El mundo de la diversidad sexual está de enhorabuena. Al
prolijo abanico de orientaciones, filias y parafilias que vamos añadiendo al
catálogo de lo visibilizado se ha sumado recientemente la asexualidad. Las
autoridades en tolerancia se han apresurado ya a darle la bienvenida,
ofreciéndole, incluso, un lugar en la cada vez más extensa sigla, LGTBetc… ,
donde todas ellas ocupan un mismo e igualitario lugar.
Lxs asexuales han dado, por lo tanto, el primer paso para su
correcta y completa integración sociosexual, y su trabajo consiste ahora en
seguir organizándose, dándose a conocer, y en contribuir, con ello, a su
absoluta normalización. El ideal es que la asexualidad acabe siendo vista y
entendida como una forma de sexualidad más. Este proceso y esta aspiración son
expresadas con frecuencia mediante la siguiente y ya clásica fórmula: “Antes
pensaba que tenía un problema. Ahora he comprendido que no me pasa nada;
simplemente soy x (asexual, en este caso).”

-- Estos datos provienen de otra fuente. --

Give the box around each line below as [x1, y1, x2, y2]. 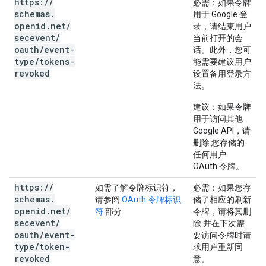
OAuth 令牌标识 [122, 195, 181, 204]
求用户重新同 [193, 242, 243, 252]
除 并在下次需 [193, 218, 245, 228]
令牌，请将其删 [193, 207, 251, 216]
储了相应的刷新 [193, 195, 251, 204]
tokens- [39, 56, 75, 67]
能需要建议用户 [193, 57, 251, 66]
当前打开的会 [193, 33, 243, 43]
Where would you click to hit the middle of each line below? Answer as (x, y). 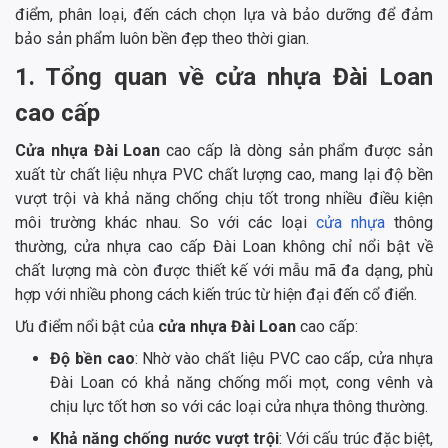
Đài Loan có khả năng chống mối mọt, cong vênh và (241, 382)
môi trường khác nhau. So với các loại (165, 222)
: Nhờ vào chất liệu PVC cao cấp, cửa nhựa (284, 358)
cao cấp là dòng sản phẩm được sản (300, 150)
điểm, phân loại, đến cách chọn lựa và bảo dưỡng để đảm (224, 14)
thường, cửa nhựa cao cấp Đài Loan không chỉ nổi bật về (224, 246)
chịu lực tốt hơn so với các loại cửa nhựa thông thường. (239, 406)
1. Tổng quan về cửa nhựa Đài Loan (224, 76)
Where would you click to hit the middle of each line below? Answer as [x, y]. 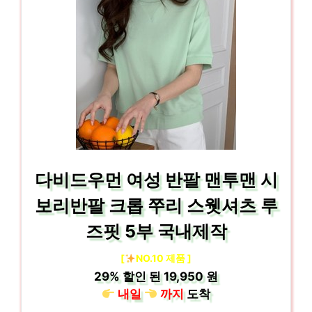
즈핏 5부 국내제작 [156, 231]
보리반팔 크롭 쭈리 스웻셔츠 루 [156, 205]
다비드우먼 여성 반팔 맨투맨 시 [156, 180]
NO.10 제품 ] [163, 258]
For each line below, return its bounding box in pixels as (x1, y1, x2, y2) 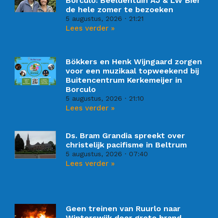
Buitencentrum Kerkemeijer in (66, 75, 182, 85)
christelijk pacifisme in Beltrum (66, 140, 187, 150)
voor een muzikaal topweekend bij (66, 66, 200, 76)
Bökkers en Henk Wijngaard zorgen (66, 57, 202, 67)
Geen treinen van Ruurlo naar (66, 203, 181, 213)
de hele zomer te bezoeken (66, 5, 174, 15)
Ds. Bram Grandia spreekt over (66, 131, 185, 141)
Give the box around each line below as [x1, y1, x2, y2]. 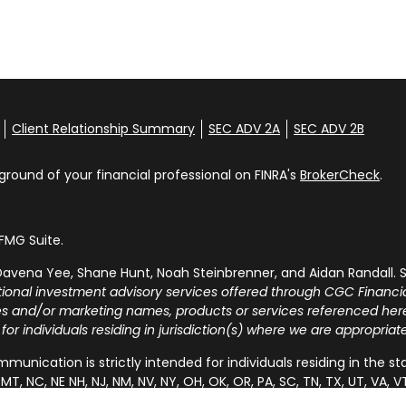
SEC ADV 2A [208, 119, 281, 138]
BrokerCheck [300, 165, 381, 184]
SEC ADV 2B [294, 119, 365, 138]
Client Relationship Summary [12, 119, 196, 138]
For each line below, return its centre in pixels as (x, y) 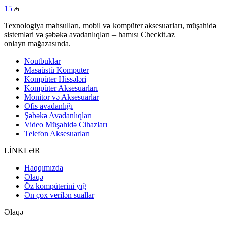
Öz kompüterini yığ (55, 186)
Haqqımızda (44, 167)
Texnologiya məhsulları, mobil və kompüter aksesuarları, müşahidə (110, 25)
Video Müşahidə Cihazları (66, 124)
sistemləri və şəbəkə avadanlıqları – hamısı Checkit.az (89, 34)
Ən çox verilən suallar (59, 195)
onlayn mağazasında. (37, 43)
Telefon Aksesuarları (57, 133)
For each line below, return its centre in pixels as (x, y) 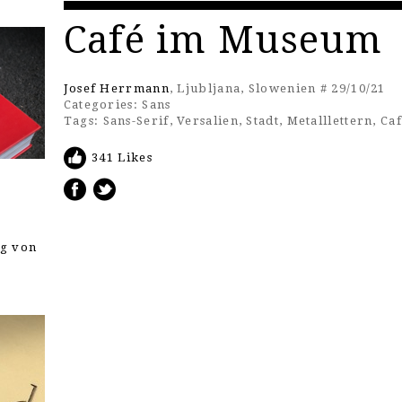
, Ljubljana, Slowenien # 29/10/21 (277, 88)
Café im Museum (223, 40)
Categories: (100, 105)
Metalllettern (330, 121)
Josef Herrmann (116, 88)
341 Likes (122, 157)
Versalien (208, 121)
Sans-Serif (136, 121)
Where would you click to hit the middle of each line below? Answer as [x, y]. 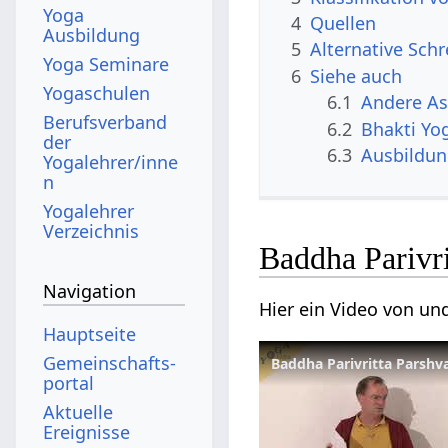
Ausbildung [92, 34]
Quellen [343, 22]
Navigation [90, 291]
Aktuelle [78, 411]
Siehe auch [356, 75]
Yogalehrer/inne [111, 161]
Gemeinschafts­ [110, 362]
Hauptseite [90, 333]
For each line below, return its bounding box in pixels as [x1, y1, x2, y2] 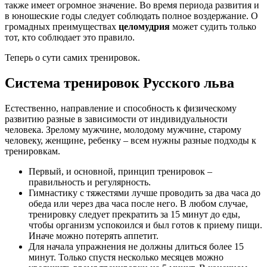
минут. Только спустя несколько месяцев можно [29, 252, 223, 263]
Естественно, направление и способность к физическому [5, 103, 237, 114]
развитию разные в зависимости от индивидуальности [5, 114, 228, 125]
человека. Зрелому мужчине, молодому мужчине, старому [5, 125, 241, 135]
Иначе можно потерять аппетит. [29, 231, 159, 241]
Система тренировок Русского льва [5, 75, 234, 91]
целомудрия [119, 21, 170, 32]
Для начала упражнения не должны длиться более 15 [29, 241, 244, 252]
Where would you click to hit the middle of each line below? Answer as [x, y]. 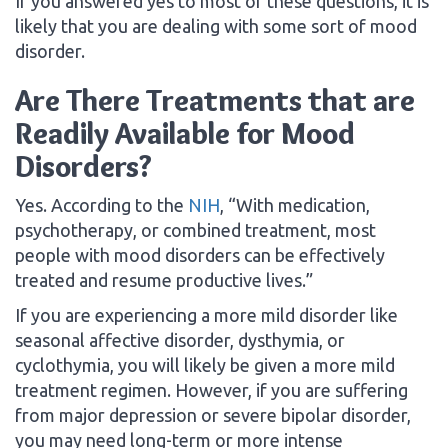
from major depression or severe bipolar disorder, [213, 414]
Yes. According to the [101, 204]
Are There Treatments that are [215, 100]
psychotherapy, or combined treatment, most [195, 229]
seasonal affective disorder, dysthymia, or [180, 339]
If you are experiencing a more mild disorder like [206, 314]
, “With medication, [295, 204]
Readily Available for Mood [185, 133]
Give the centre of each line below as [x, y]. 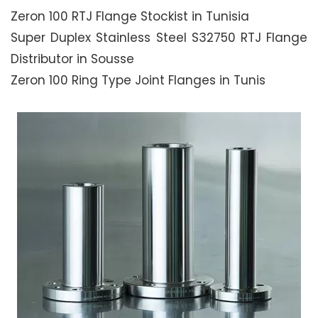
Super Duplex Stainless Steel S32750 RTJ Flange [159, 38]
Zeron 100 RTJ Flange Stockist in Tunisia [130, 16]
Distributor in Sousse [72, 59]
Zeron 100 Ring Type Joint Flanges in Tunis [138, 80]
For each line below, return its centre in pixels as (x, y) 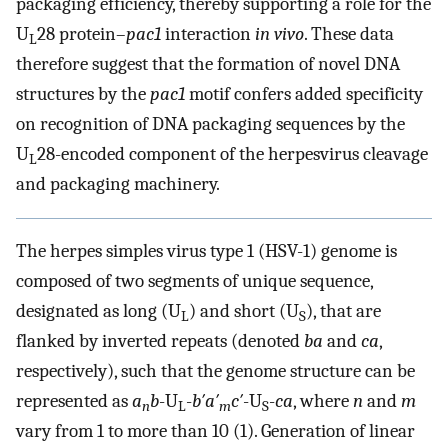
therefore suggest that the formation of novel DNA (208, 64)
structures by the (83, 94)
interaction (208, 34)
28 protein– (81, 34)
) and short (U (244, 311)
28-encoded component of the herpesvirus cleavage (232, 154)
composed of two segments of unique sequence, (194, 281)
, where (323, 401)
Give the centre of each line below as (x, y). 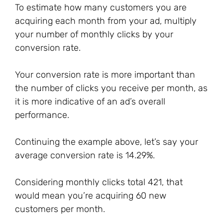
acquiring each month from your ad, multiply (106, 21)
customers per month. (60, 209)
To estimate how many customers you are (101, 7)
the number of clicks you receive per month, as (111, 88)
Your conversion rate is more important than (105, 75)
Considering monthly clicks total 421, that (99, 182)
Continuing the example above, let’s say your (107, 142)
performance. (42, 115)
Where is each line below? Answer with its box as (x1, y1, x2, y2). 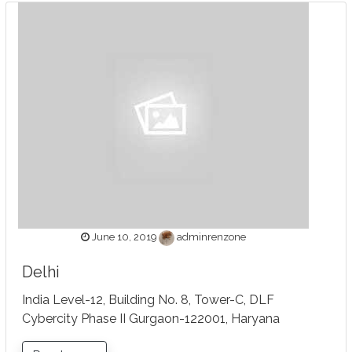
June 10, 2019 (90, 231, 157, 244)
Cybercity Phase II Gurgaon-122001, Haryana (22, 311, 280, 327)
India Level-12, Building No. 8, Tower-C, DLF (22, 292, 275, 308)
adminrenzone (177, 231, 247, 244)
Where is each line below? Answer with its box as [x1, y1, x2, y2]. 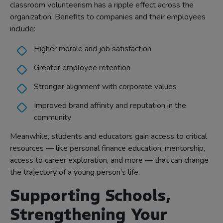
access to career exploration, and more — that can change [10, 155, 209, 166]
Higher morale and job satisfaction [34, 43, 151, 54]
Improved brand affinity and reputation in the [34, 100, 186, 111]
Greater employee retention [34, 62, 130, 73]
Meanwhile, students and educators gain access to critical [10, 131, 207, 142]
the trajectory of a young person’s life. [10, 167, 140, 178]
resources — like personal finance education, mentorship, [10, 143, 205, 154]
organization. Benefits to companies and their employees [10, 11, 206, 22]
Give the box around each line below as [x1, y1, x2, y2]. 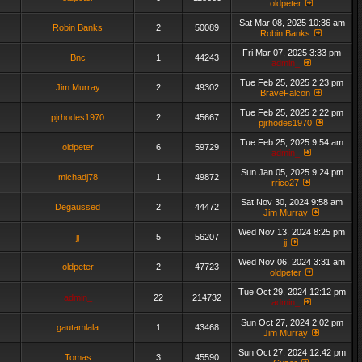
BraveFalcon [260, 88, 310, 98]
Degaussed [55, 202, 100, 212]
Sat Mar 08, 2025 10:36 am [238, 18, 345, 27]
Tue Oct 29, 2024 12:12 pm [238, 287, 346, 297]
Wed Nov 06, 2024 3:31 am [238, 257, 345, 267]
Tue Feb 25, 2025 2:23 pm [240, 78, 343, 87]
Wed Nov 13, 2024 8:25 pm [238, 227, 345, 237]
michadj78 [57, 172, 98, 182]
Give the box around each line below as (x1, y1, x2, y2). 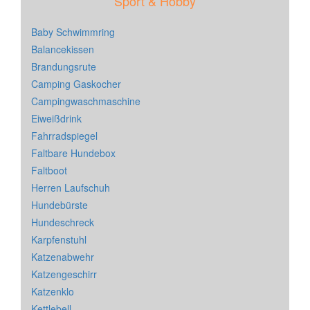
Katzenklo (31, 284, 74, 299)
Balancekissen (31, 42, 94, 57)
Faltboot (31, 163, 67, 178)
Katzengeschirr (31, 267, 97, 282)
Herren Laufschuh (31, 181, 110, 195)
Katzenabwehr (31, 250, 94, 264)
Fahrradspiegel (31, 129, 98, 143)
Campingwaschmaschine (31, 94, 140, 109)
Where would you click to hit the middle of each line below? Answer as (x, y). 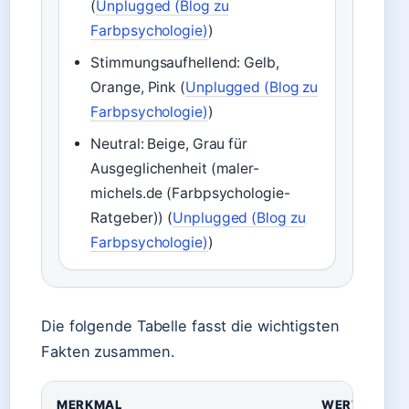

Lo único en común que tiene cada instancia de “lo diverso”
es su equivalencia moral. Este principio, que parece fácilmente rebatible, es
sin embargo el rector contemporáneo en el reconocimiento a las alternativas
sexuales. El pantano de la legitimación moral de la diversidad, que se
convierte por extensión en el de la igualación de los significados de cada manifestación
de esa diversidad (todo el sexo es idéntico en el fondo y tiene las mismas
causas y finalidades) daría para muchos textos propios. Si queremos centrarnos
en la asexualidad habrá que alejarse de él o, al menos, vadearlo. El mejor
camino que se me ocurre para pasarlo sin perderlo de vista es una
particularidad con la que esta nueva tendencia nos sorprende: La cuantitativa.
Las cifras de asexuales detectadxs o presuntxs por quienes
las han estudiado oscilan entre un 1 y un 3% de la población, de donde quiera
que ésta sea. Se trata de una proporción singularmente alta para constituir un
descubrimiento tan reciente. ¿Dónde habían estado lxs asexuales hasta ahora? Y,
más importante: ¿En qué medida se les había confinado allí? Se diría, por pura
deducción, que estamos ante otro caso de represión de una orientación sexual.
Pero no ante un caso cualquiera, sino ante uno que afectaría, sólo en España, a
medio millón de personas. Y nosotrxs sin enterarnos.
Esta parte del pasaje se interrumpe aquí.